# Task to complete
Select every line containing the word "duvet" from the material, and copy those lines.

# Input for this task
········
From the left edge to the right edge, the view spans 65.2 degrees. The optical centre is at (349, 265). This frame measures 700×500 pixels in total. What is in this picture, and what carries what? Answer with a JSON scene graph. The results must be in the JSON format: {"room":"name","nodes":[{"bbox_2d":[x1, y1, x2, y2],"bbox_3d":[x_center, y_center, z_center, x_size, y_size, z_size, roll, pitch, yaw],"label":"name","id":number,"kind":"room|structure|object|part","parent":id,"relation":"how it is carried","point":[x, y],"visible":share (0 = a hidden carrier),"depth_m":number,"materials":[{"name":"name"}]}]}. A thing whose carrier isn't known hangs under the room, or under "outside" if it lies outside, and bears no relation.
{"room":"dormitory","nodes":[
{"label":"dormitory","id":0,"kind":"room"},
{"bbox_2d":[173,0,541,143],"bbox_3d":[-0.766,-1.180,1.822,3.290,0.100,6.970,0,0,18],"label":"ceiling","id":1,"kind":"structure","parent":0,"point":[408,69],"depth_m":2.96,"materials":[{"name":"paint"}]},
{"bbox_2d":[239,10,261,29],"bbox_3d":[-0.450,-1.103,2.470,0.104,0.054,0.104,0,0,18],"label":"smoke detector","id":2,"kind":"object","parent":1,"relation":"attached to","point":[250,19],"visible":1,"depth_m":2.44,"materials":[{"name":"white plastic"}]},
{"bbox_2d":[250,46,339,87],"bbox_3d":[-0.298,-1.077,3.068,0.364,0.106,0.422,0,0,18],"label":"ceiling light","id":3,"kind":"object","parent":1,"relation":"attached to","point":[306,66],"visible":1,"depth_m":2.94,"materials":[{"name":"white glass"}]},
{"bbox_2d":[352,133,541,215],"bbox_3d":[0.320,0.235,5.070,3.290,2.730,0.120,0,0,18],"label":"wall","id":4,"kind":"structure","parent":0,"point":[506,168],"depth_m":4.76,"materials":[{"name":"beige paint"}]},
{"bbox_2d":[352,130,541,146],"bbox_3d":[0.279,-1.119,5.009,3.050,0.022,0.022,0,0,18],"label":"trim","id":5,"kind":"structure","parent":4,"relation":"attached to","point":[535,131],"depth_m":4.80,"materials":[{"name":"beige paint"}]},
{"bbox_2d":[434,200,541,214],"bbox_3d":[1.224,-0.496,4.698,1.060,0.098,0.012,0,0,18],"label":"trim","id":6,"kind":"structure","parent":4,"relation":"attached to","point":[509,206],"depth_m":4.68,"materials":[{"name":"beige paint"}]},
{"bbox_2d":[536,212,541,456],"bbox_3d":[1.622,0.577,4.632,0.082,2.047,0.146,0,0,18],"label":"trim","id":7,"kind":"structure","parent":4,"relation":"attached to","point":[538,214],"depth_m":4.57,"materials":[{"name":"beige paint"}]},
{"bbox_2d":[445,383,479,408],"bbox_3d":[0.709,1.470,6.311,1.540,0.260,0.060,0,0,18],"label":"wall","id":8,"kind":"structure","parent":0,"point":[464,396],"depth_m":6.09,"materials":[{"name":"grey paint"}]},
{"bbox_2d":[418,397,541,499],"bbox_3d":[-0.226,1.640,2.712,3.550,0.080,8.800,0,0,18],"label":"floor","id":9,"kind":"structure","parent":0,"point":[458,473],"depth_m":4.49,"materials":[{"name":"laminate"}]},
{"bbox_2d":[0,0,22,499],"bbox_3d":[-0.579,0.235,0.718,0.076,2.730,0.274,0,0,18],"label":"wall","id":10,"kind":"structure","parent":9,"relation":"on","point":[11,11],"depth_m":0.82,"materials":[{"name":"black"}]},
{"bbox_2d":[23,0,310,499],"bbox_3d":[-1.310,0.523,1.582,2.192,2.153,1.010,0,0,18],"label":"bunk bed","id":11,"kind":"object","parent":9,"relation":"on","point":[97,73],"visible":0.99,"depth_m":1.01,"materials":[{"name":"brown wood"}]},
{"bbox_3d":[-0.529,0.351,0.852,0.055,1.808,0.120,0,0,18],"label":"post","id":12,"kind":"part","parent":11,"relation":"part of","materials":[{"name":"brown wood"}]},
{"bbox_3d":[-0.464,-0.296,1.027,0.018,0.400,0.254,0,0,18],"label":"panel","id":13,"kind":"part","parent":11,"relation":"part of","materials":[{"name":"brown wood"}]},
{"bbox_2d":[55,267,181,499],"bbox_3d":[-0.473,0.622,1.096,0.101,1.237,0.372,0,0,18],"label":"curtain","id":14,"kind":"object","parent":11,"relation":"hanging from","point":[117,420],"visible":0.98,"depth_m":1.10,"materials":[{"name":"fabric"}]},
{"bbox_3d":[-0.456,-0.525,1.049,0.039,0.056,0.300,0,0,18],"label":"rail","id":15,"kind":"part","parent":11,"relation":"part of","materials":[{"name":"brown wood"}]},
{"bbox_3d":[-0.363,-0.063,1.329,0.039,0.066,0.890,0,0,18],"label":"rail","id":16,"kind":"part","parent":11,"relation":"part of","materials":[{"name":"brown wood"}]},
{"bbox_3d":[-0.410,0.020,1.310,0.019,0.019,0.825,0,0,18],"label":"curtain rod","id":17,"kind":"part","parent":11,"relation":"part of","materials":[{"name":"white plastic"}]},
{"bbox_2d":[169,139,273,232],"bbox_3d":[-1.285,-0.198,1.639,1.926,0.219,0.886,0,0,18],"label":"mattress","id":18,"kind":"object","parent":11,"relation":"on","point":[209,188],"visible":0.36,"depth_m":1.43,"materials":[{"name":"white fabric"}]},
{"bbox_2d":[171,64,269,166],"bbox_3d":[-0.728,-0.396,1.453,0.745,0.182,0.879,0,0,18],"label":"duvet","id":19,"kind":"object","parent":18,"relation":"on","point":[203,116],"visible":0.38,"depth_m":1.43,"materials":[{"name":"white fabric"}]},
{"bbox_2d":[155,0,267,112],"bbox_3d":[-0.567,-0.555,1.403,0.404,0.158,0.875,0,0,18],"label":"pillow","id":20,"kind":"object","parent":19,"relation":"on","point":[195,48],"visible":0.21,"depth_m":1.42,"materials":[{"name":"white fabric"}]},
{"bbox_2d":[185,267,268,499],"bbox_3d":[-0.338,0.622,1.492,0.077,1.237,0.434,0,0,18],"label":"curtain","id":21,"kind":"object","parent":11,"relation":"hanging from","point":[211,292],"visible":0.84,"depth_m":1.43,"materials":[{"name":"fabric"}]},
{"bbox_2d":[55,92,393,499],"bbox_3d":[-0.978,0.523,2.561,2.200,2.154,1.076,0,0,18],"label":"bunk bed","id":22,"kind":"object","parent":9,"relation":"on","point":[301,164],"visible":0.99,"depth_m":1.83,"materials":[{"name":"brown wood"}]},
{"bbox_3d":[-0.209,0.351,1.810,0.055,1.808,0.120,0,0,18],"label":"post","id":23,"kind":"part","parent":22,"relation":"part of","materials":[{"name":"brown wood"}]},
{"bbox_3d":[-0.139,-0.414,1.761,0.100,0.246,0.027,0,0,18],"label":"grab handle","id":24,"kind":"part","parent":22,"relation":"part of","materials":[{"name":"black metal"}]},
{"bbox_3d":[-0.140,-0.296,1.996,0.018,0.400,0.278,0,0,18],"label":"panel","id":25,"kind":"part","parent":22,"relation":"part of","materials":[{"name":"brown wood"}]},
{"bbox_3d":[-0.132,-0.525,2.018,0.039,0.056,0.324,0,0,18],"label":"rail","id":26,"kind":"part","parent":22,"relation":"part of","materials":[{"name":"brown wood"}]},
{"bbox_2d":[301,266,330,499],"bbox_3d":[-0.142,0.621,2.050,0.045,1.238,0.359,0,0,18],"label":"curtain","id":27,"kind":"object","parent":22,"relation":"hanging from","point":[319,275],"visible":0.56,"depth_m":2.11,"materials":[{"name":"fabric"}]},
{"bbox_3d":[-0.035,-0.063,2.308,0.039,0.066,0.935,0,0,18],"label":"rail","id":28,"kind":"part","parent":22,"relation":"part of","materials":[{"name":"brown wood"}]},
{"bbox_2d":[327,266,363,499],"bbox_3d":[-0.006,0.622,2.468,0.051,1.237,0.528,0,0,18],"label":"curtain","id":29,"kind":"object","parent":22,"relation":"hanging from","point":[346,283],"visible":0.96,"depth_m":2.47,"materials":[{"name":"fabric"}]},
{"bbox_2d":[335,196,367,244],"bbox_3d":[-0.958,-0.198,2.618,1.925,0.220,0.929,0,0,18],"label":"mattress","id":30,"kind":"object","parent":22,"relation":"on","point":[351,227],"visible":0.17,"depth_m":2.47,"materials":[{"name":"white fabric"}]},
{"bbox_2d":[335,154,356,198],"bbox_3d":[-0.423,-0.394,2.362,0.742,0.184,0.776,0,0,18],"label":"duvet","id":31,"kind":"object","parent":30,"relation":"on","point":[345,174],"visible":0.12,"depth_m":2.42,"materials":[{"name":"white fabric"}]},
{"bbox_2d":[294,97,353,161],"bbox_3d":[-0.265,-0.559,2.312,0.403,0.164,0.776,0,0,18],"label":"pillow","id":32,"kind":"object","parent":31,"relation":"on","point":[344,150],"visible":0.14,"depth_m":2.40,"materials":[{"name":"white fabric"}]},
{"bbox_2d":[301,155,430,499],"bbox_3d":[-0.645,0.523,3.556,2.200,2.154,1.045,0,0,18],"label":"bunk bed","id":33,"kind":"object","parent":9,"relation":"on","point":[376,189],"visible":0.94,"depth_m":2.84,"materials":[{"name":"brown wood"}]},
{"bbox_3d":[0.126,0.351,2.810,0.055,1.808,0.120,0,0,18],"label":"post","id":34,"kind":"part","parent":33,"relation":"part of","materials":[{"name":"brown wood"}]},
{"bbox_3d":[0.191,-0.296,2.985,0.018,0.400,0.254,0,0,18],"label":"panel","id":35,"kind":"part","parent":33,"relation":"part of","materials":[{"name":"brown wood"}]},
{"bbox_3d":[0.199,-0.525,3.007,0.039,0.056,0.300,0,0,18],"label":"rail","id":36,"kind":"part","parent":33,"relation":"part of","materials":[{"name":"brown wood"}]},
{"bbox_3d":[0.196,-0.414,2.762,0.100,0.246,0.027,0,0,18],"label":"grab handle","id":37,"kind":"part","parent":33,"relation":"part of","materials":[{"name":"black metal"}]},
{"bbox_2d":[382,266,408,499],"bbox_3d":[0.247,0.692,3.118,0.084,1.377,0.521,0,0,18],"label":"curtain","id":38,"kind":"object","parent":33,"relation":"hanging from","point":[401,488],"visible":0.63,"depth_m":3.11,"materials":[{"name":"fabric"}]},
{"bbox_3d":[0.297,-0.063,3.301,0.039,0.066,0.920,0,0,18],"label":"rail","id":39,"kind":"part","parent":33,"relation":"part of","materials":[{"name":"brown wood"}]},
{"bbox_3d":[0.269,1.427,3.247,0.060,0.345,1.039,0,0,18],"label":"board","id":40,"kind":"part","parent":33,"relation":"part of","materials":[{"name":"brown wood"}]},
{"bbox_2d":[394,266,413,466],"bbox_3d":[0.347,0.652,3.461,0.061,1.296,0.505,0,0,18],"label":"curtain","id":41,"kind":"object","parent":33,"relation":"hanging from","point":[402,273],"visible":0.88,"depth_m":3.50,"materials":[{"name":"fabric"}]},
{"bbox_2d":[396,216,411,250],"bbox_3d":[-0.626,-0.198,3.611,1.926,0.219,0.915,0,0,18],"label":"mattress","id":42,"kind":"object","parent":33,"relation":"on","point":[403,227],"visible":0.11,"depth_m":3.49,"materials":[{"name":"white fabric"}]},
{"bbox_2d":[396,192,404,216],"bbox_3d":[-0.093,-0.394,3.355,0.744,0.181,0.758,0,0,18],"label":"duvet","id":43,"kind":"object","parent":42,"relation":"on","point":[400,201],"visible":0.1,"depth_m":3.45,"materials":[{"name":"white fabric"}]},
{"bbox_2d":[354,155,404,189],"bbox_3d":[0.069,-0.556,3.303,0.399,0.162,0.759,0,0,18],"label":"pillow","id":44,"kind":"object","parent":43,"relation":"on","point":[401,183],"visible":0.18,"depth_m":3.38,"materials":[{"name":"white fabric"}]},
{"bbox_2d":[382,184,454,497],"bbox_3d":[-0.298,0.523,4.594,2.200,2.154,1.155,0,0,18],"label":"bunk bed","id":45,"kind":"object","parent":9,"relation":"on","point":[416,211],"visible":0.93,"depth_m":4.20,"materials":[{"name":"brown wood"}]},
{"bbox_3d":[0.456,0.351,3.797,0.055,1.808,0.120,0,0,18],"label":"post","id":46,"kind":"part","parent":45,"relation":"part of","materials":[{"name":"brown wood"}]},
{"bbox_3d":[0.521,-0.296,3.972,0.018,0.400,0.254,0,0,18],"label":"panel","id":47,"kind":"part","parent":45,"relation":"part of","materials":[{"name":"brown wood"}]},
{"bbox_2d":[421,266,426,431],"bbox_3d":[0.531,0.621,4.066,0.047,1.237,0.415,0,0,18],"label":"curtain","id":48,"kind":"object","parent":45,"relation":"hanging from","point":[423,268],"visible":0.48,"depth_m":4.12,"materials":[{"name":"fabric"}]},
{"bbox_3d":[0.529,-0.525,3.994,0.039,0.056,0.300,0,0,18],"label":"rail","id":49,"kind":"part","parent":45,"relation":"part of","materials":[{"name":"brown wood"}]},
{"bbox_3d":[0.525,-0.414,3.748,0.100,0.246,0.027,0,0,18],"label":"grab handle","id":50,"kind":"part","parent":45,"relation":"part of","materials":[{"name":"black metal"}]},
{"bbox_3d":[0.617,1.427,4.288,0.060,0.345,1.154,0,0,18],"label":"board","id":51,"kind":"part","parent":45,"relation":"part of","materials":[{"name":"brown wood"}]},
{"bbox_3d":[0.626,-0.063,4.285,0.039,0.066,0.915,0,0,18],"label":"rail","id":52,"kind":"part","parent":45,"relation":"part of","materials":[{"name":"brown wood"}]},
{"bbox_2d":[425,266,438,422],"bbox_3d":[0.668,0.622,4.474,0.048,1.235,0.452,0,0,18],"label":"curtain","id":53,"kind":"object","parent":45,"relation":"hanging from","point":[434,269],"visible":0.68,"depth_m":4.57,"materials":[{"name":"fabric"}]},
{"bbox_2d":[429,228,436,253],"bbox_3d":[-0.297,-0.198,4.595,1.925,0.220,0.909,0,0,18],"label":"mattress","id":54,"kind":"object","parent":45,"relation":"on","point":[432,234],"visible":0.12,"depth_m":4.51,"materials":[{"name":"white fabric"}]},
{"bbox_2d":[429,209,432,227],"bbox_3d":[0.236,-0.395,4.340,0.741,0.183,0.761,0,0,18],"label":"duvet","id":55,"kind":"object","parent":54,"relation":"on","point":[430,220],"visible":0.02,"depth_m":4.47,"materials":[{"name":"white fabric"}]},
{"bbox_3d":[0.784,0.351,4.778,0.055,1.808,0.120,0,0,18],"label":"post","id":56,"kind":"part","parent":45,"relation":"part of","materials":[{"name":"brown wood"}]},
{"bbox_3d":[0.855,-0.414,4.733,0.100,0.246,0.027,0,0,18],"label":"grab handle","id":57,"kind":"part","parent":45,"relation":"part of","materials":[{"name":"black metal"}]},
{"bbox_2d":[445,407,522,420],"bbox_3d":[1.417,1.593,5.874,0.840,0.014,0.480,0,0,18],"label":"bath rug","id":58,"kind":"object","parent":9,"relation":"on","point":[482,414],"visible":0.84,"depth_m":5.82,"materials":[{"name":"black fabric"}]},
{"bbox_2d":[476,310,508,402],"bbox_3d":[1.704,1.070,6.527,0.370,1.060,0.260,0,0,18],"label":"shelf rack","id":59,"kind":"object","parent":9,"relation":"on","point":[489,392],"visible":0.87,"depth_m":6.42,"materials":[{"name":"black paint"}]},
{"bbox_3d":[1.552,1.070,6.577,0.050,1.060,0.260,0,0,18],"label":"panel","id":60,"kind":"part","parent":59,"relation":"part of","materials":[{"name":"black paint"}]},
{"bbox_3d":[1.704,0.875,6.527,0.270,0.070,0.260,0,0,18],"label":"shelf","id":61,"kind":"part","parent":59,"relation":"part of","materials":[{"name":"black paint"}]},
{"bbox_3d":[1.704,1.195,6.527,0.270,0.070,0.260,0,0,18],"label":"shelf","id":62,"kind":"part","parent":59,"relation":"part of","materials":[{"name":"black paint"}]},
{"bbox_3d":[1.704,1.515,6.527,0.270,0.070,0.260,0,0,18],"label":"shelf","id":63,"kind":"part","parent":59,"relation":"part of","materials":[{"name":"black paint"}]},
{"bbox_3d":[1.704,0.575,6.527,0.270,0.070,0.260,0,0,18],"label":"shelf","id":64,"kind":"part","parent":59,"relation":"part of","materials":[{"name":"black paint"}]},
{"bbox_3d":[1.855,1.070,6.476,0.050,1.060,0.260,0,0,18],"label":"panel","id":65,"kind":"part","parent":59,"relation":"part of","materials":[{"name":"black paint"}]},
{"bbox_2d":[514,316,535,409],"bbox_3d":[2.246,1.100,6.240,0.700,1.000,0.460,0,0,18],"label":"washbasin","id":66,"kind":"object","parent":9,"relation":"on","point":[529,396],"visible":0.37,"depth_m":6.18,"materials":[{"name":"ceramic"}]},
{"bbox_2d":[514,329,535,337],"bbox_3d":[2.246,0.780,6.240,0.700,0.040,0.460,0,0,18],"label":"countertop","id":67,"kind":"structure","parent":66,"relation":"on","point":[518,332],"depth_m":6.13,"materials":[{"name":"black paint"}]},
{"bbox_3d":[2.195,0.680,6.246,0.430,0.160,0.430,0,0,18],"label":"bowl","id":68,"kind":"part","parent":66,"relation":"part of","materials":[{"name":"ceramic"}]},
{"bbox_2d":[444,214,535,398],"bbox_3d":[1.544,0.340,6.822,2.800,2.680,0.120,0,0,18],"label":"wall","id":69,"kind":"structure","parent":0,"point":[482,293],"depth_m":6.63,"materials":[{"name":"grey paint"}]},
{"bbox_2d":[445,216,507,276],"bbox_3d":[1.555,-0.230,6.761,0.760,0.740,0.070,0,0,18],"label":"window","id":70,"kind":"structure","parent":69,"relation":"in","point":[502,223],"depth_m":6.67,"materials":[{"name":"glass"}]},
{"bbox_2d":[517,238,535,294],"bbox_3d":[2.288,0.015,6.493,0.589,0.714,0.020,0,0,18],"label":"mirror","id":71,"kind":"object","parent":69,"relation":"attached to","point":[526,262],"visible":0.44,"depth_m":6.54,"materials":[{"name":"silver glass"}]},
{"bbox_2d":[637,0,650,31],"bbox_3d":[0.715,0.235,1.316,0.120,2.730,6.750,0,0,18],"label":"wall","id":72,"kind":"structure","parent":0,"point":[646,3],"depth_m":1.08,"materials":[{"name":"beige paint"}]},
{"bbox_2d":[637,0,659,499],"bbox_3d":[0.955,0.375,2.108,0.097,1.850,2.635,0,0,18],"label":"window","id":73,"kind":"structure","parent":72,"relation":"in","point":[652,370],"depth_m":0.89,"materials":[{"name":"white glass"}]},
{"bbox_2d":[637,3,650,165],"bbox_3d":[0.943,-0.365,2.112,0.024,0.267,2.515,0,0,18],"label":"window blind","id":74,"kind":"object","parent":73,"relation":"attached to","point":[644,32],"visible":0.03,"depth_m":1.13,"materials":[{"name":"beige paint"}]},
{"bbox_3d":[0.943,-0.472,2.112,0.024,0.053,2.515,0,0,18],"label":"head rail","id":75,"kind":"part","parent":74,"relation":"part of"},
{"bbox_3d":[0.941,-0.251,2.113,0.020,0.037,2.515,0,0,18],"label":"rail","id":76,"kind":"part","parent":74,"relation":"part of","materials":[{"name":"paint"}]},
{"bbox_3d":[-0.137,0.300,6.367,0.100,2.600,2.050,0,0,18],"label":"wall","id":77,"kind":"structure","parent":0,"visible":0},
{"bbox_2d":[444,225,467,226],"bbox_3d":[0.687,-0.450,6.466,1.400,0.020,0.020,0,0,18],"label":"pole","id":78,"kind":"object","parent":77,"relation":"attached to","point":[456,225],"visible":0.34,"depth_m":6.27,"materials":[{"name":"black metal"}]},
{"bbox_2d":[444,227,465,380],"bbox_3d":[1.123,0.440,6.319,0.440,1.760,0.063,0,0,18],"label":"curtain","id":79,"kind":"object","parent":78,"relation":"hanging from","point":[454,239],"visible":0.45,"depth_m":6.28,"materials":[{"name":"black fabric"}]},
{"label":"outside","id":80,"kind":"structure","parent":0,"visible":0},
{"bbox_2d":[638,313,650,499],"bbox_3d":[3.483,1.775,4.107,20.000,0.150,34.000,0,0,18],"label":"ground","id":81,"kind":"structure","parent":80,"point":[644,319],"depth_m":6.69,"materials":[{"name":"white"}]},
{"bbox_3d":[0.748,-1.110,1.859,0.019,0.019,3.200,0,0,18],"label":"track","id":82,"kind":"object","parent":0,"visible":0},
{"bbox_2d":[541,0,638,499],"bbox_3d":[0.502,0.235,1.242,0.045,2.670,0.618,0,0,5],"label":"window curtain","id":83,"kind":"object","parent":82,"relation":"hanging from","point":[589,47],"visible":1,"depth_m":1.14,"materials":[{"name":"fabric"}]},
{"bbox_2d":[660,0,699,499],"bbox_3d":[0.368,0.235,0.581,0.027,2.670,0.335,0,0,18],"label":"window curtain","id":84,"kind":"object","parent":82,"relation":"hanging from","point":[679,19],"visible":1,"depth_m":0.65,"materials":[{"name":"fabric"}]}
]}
········
# Solution to the problem
{"bbox_2d":[171,64,269,166],"bbox_3d":[-0.728,-0.396,1.453,0.745,0.182,0.879,0,0,18],"label":"duvet","id":19,"kind":"object","parent":18,"relation":"on","point":[203,116],"visible":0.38,"depth_m":1.43,"materials":[{"name":"white fabric"}]},
{"bbox_2d":[335,154,356,198],"bbox_3d":[-0.423,-0.394,2.362,0.742,0.184,0.776,0,0,18],"label":"duvet","id":31,"kind":"object","parent":30,"relation":"on","point":[345,174],"visible":0.12,"depth_m":2.42,"materials":[{"name":"white fabric"}]},
{"bbox_2d":[396,192,404,216],"bbox_3d":[-0.093,-0.394,3.355,0.744,0.181,0.758,0,0,18],"label":"duvet","id":43,"kind":"object","parent":42,"relation":"on","point":[400,201],"visible":0.1,"depth_m":3.45,"materials":[{"name":"white fabric"}]},
{"bbox_2d":[429,209,432,227],"bbox_3d":[0.236,-0.395,4.340,0.741,0.183,0.761,0,0,18],"label":"duvet","id":55,"kind":"object","parent":54,"relation":"on","point":[430,220],"visible":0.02,"depth_m":4.47,"materials":[{"name":"white fabric"}]},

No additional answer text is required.